This is wrong. The horse is happy. While it’s not quite as thick as the photo makes it appear, there is a lot of padding stuffed in there.

How did we get here?

The minions can be slow.

The Week Before. Rodney was a star. Cantered to the corner of the pasture. A first.

Week off for rain.

Day One. Not a good ride. Hey, we all have off days.

Day Two. Walked at length, calmly and quietly. Cranky at trot. Again. Too cranky. I’m not riding this. Got off. Had him lunged. Horse shirty for a while then settled.

Day Three. Acted as if he would run off, or go sideways, or both, if I asked him to trot. Old habit resurfacing. Light began to dawn. [Evil Twin, note the discussion over there was prior to the padding epiphany.]

Day Four. Change padding, Halfway through ride, horse was over it & back to being happy and calm. Rider took a while longer.

Upward progress ever since.

Padding History
Because of course my horse has unusual padding demands that need to be tweaked every few months.

Back in September, we put a felt pad to fill in the divot in Rodney’s back. Magic. [Rodney’s Padding]

Sometime between then and now, we added a thinner grey felt pad as the black pad began to squash down. Cut from a trimmed remnants of Milton’s grey felt pad. [Milton’s Padding]
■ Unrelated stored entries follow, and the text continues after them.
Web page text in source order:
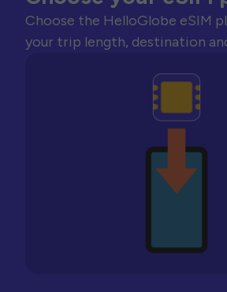
Choose the HelloGlobe eSIM
your trip length, destination
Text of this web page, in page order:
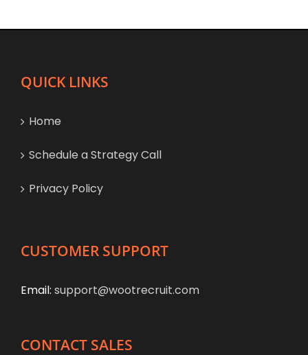
QUICK LINKS
Home
Schedule a Strategy Call
Privacy Policy
CUSTOMER SUPPORT
Email: support@wootrecruit.com
CONTACT SALES
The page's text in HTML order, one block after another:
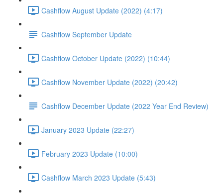
Cashflow August Update (2022) (4:17)
Cashflow September Update
Cashflow October Update (2022) (10:44)
Cashflow November Update (2022) (20:42)
Cashflow December Update (2022 Year End Review)
January 2023 Update (22:27)
February 2023 Update (10:00)
Cashflow March 2023 Update (5:43)
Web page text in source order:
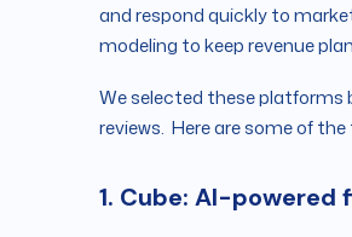
and respond quickly to
modeling to keep revenue
We selected these platforms
reviews. Here are some of
1. Cube: AI-powered
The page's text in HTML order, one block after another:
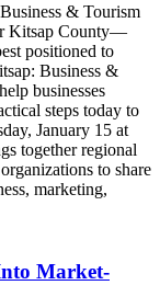
& Tourism
Kitsap County—
positioned to
Business &
businesses
steps today to
January 15 at
together regional
to share
marketing,
Market-
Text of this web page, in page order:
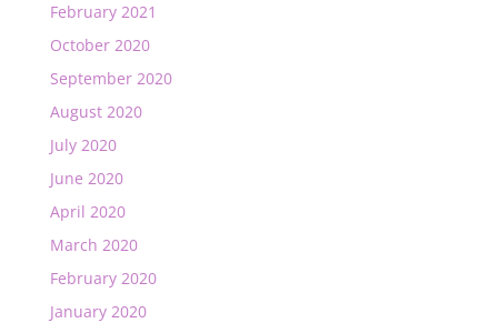
February 2021
October 2020
September 2020
August 2020
July 2020
June 2020
April 2020
March 2020
February 2020
January 2020
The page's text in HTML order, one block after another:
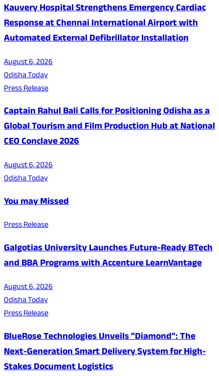
Kauvery Hospital Strengthens Emergency Cardiac
Response at Chennai International Airport with
Automated External Defibrillator Installation
August 6, 2026
Odisha Today
Press Release
Captain Rahul Bali Calls for Positioning Odisha as a
Global Tourism and Film Production Hub at National
CEO Conclave 2026
August 6, 2026
Odisha Today
You may Missed
Press Release
Galgotias University Launches Future-Ready BTech
and BBA Programs with Accenture LearnVantage
August 6, 2026
Odisha Today
Press Release
BlueRose Technologies Unveils "Diamond": The
Next-Generation Smart Delivery System for High-
Stakes Document Logistics
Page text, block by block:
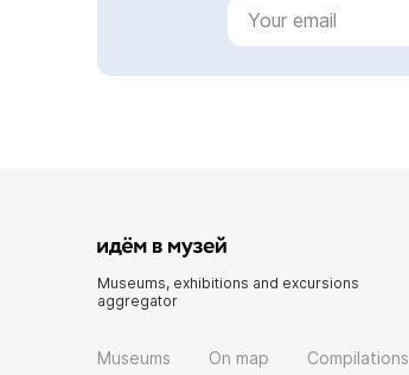
Museums, exhibitions and excursions
aggregator
Museums On map Compilations
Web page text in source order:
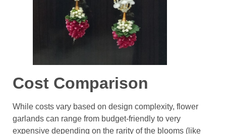
Cost Comparison
While costs vary based on design complexity, flower
garlands can range from budget-friendly to very
expensive depending on the rarity of the blooms (like
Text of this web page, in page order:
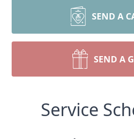
SEND A
SEND A
Service

The latest change was to swap out the old grey pad for a new black one. He now wears double black pads. The original, shaped pad and a new one for thickness. So, when Rodney decided that he absolutely could not function under these conditions, he HAD padding. Quite a bit. He wanted more, or different.
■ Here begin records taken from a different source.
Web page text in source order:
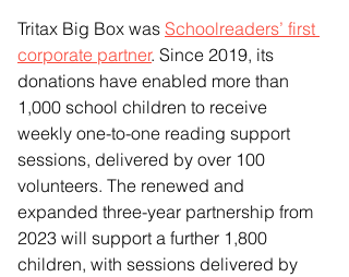
Tritax Big Box was Schoolreaders’ first
corporate partner. Since 2019, its
donations have enabled more than
1,000 school children to receive
weekly one-to-one reading support
sessions, delivered by over 100
volunteers. The renewed and
expanded three-year partnership from
2023 will support a further 1,800
children, with sessions delivered by
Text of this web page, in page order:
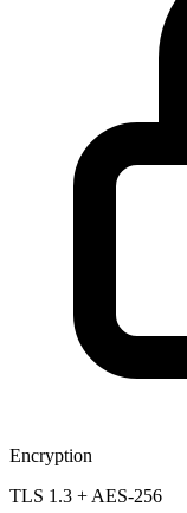
Encryption
TLS 1.3 + AES-256
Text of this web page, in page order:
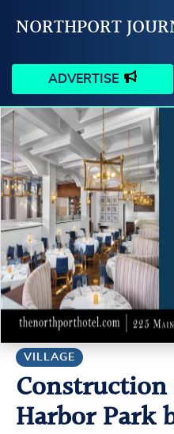
NORTHPORT
ADVERTISE
HAPPENINGS
BUSINESS
SCHOOLS
VOICES
CONTACT US
VILLAGE
Construction
Harbor Park
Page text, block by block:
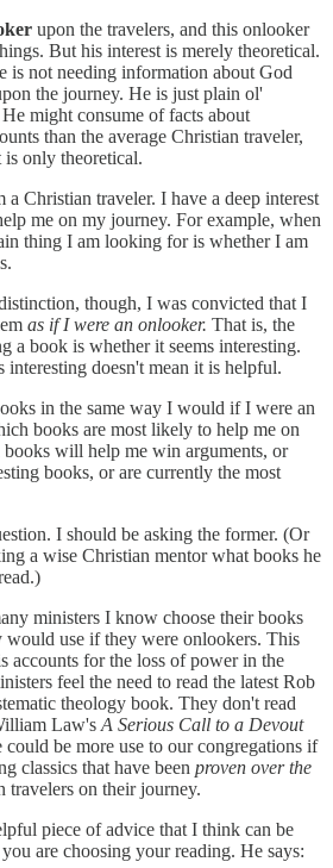
upon the travelers, and this onlooker
But his interest is merely theoretical.
is not needing information about God
the journey. He is just plain ol'
might consume of facts about
than the average Christian traveler,
is only theoretical.
Christian traveler. I have a deep interest
me on my journey. For example, when
thing I am looking for is whether I am
though, I was convicted that I
as if I were an onlooker. That is, the
a book is whether it seems interesting.
interesting doesn't mean it is helpful.
in the same way I would if I were an
books are most likely to help me on
will help me win arguments, or
books, or are currently the most
I should be asking the former. (Or
a wise Christian mentor what books he
ministers I know choose their books
would use if they were onlookers. This
accounts for the loss of power in the
feel the need to read the latest Rob
theology book. They don't read
Law's A Serious Call to a Devout
could be more use to our congregations if
classics that have been proven over the
travelers on their journey.
piece of advice that I think can be
are choosing your reading. He says:
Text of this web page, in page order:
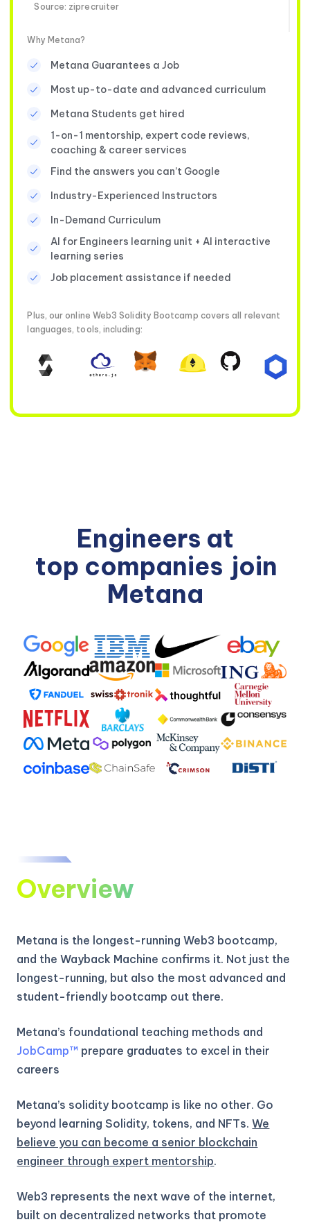
Source: ziprecruiter
Why Metana?
Metana Guarantees a Job
Most up-to-date and advanced curriculum
Metana Students get hired
1-on-1 mentorship, expert code reviews,
coaching & career services
Find the answers you can’t Google
Industry-Experienced Instructors
In-Demand Curriculum
AI for Engineers learning unit + AI interactive
learning series
Job placement assistance if needed
Plus, our online Web3 Solidity Bootcamp covers all relevant
languages, tools, including:
Engineers at
top companies join
Metana
Overview
Metana is the longest-running Web3 bootcamp,
and the Wayback Machine confirms it. Not just the
longest-running, but also the most advanced and
student-friendly bootcamp out there.
Metana’s foundational teaching methods and
JobCamp™️ prepare graduates to excel in their
careers
Metana’s solidity bootcamp is like no other. Go
beyond learning Solidity, tokens, and NFTs.We
believe you can become a senior blockchain
engineer through expert mentorship.
Web3 represents the next wave of the internet,
built on decentralized networks that promote

Examining the rejected grey felt, I wonder if the issue is thickness or stiffness. Or a combination thereof. The grey is not that much thinner than it was but it is much more flexible. Maybe the rigidity of the felt keeps the saddle from banging around on his back. Once it gets floppy, it doesn’t work as well.

This will be on ongoing experiment. I can tell.

The space along one side of his withers is from an old, severe injury. The muscle is atrophied, scarred, or simply missing. Lately the depression has been getting deeper, thereby leaving more space to fill. Either he was adding muscle along the rest of his topline (a dog can dream) or bulking up the fat pockets he likes to carry on his shoulders (more likely).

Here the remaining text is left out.